Both of them lost $5$ marbles each, and the product of the number of marbles they now have is $128$.
Let the number of marbles with John be $x$.
This implies,
Number of marbles with Jivani $=45-x$
Number of marbles John had after losing 5 marbles $= x - 5$
Number of marbles Jivani had after losing 5 marbles $= (45 - x) - 5 = 40 - x$
The product of the marbles they now have $=128$.
Therefore,
$(x - 5)(40 - x) = 128$
$40x-x^2-200+5x = 128$
$x^2 - 45x + 128 + 200 = 0$
$x^2 - 45x + 328 = 0$
$x^2-9x-36x+328=0$
$x(x-9)-36(x-9)=0$
$(x-9)(x-36)=0$
$x-9=0$ or $x-36=0$
$x=9$ or $x=36$
The number of marbles they had to start with is 9 and 36.
(ii) A cottage industry produces a certain number of toys in a day.
The cost of production of each toy (in rupees) was found to be $55$ minus the number of articles produced in a day.
On a particular day, the total cost of production was Rs. $750$.
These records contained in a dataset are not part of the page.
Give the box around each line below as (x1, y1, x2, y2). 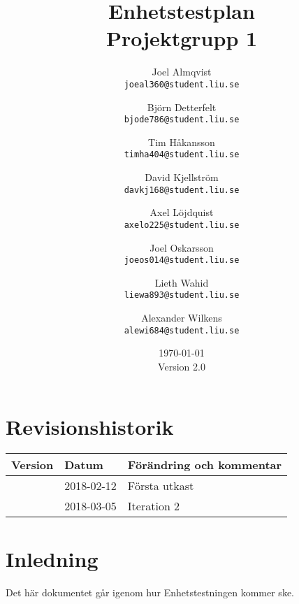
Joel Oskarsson (149, 240, 214, 254)
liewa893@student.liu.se (124, 290, 240, 301)
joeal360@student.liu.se (124, 79, 240, 89)
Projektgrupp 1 (105, 24, 258, 52)
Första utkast (127, 477, 194, 494)
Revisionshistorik (6, 412, 174, 440)
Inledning (6, 544, 99, 573)
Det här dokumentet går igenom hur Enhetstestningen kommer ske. (6, 584, 294, 599)
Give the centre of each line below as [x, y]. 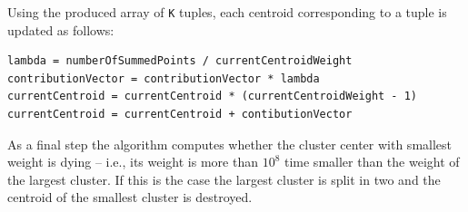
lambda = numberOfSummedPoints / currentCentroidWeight [180, 61]
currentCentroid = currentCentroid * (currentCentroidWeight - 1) [213, 96]
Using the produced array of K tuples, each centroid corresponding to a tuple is [227, 12]
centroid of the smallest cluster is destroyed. [130, 197]
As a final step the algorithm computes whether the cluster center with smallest [230, 144]
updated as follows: [61, 29]
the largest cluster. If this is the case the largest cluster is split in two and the [224, 179]
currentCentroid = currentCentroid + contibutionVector [180, 115]
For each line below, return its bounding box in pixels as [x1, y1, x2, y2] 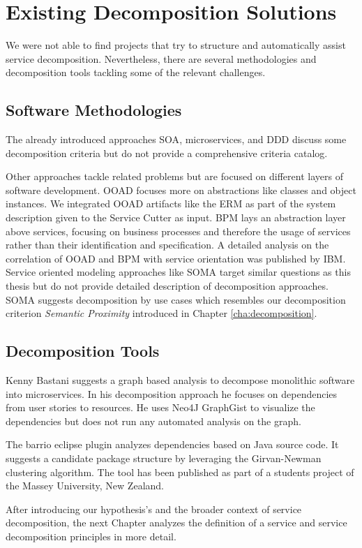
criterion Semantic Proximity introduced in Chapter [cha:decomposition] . [6, 306, 317, 320]
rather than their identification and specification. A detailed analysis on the [6, 237, 329, 252]
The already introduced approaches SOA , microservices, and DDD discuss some [6, 132, 347, 147]
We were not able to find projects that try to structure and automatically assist [6, 38, 346, 52]
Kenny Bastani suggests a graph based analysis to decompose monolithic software [6, 373, 355, 387]
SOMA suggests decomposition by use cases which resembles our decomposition [6, 292, 346, 306]
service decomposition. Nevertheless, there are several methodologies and [6, 51, 317, 66]
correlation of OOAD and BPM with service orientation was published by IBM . [6, 251, 346, 265]
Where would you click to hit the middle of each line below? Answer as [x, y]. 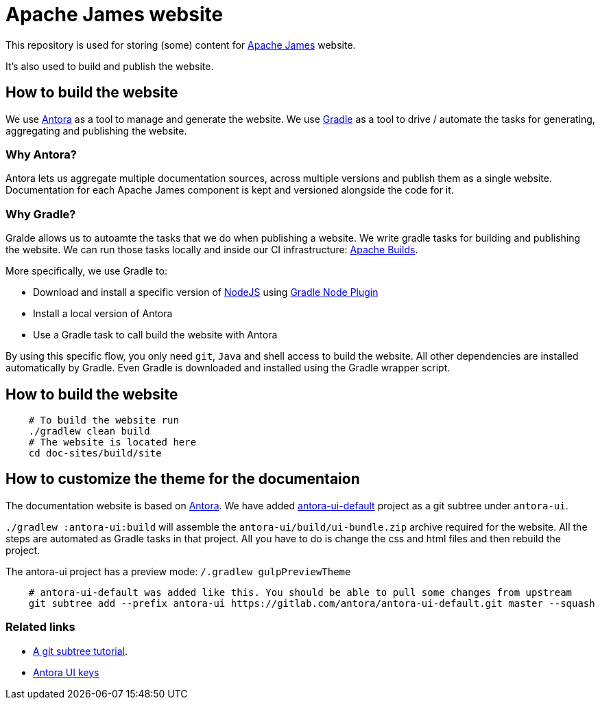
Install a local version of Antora [103, 314]
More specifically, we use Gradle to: [86, 271]
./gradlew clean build [89, 431]
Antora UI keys [66, 672]
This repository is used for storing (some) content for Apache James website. [181, 45]
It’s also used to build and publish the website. [110, 66]
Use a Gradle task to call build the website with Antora [155, 335]
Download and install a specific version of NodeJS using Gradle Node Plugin [206, 292]
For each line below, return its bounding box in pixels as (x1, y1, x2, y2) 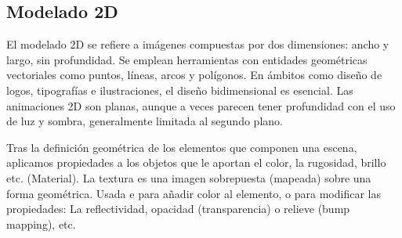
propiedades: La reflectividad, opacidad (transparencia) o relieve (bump (6, 200, 350, 217)
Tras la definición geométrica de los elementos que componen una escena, (6, 139, 357, 155)
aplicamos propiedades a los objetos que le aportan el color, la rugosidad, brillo (6, 154, 386, 171)
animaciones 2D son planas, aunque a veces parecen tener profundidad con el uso (6, 97, 396, 114)
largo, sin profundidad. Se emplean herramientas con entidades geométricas (6, 51, 368, 67)
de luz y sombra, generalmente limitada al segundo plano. (6, 113, 283, 129)
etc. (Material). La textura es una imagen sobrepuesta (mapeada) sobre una (6, 169, 371, 186)
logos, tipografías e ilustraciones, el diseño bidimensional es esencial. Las (6, 81, 353, 98)
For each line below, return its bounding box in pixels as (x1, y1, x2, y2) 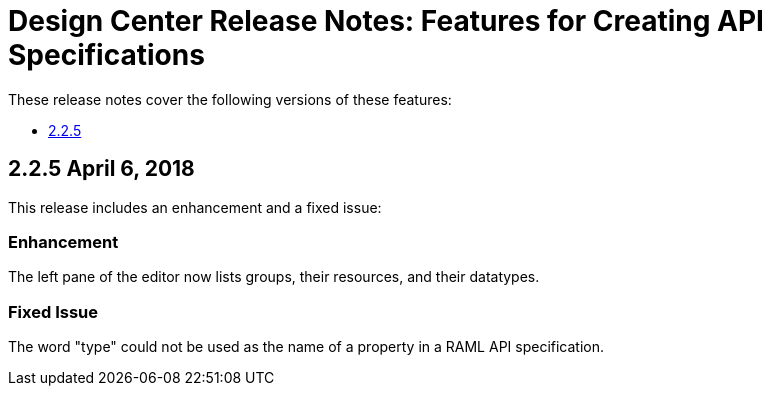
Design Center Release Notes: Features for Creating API (8, 4, 764, 38)
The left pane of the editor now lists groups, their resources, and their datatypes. (8, 268, 540, 286)
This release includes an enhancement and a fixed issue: (8, 198, 382, 216)
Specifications (8, 38, 205, 72)
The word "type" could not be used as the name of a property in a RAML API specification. (8, 338, 605, 356)
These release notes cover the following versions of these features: (8, 90, 452, 108)
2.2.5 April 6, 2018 (8, 156, 195, 182)
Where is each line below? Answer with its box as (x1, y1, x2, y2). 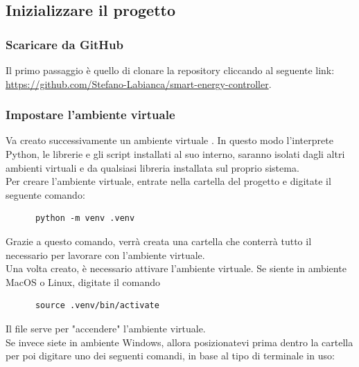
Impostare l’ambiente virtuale (6, 106, 175, 123)
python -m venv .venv (35, 213, 135, 224)
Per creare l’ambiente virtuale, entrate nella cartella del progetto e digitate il (6, 174, 331, 188)
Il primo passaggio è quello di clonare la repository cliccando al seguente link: (6, 63, 335, 77)
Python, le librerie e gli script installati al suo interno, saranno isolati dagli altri (6, 147, 345, 161)
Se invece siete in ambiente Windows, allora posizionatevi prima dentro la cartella (6, 334, 353, 349)
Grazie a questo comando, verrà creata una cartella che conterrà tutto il (6, 233, 312, 248)
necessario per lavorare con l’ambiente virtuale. (6, 247, 205, 262)
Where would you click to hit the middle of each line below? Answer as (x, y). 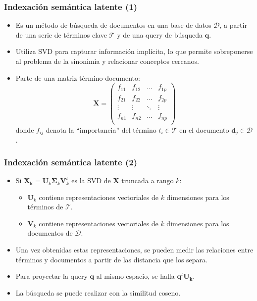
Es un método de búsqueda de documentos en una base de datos (113, 25)
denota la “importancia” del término (101, 129)
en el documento (204, 129)
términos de (45, 207)
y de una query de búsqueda (160, 34)
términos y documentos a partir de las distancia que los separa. (111, 259)
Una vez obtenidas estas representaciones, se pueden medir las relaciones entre (134, 250)
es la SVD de (91, 180)
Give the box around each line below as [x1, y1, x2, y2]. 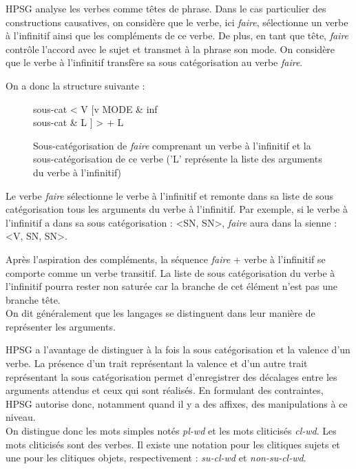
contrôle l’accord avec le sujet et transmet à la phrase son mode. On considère [6, 41, 335, 56]
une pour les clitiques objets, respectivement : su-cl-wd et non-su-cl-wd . [6, 450, 306, 465]
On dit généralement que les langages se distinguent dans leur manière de [6, 306, 315, 320]
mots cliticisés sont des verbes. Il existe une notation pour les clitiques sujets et [6, 437, 340, 451]
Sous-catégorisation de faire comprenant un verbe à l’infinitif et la [33, 138, 311, 152]
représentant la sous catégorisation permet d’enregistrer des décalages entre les [6, 369, 337, 384]
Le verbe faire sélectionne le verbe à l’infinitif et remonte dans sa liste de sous [6, 188, 334, 202]
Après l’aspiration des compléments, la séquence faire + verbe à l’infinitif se [6, 251, 326, 266]
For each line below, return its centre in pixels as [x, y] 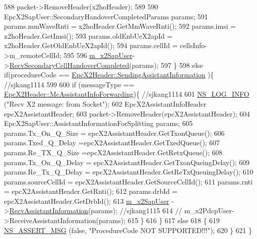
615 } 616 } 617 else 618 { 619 [174, 220]
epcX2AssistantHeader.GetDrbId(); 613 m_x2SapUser [87, 201]
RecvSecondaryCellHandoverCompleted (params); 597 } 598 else [106, 65]
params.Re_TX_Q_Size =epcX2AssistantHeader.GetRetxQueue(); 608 [113, 152]
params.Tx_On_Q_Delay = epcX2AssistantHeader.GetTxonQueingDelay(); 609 [127, 162]
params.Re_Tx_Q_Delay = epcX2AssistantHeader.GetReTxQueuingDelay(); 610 [129, 172]
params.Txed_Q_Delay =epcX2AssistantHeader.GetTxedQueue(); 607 [112, 143]
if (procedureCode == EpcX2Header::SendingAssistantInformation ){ [109, 75]
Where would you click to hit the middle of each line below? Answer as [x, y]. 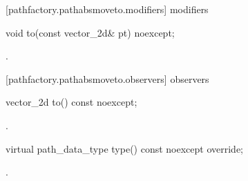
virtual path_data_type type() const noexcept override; [125, 148]
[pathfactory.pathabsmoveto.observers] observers [107, 78]
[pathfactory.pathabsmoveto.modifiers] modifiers [107, 9]
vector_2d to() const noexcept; [71, 102]
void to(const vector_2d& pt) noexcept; [90, 32]

Let the number of toys produced in a day be $x$.
This implies,
The cost of production of each toy $= 55 - x$
The total cost of production is the product of the number of toys produced in a day and the cost of production of each toy $ =x (55 - x)$
Therefore,
$x(55-x) = 750$
$55x-x^2 = 750$
$x^2-55x+750 = 0$
$x^2-25x-30x+750=0$
$x(x-25)-30(x-25)=0$
$(x-25)(x-30)=0$
$x-25=0$ or $x-30=0$
$x=25$ or $x=30$
The number of toys produced on that day was 25 or 30.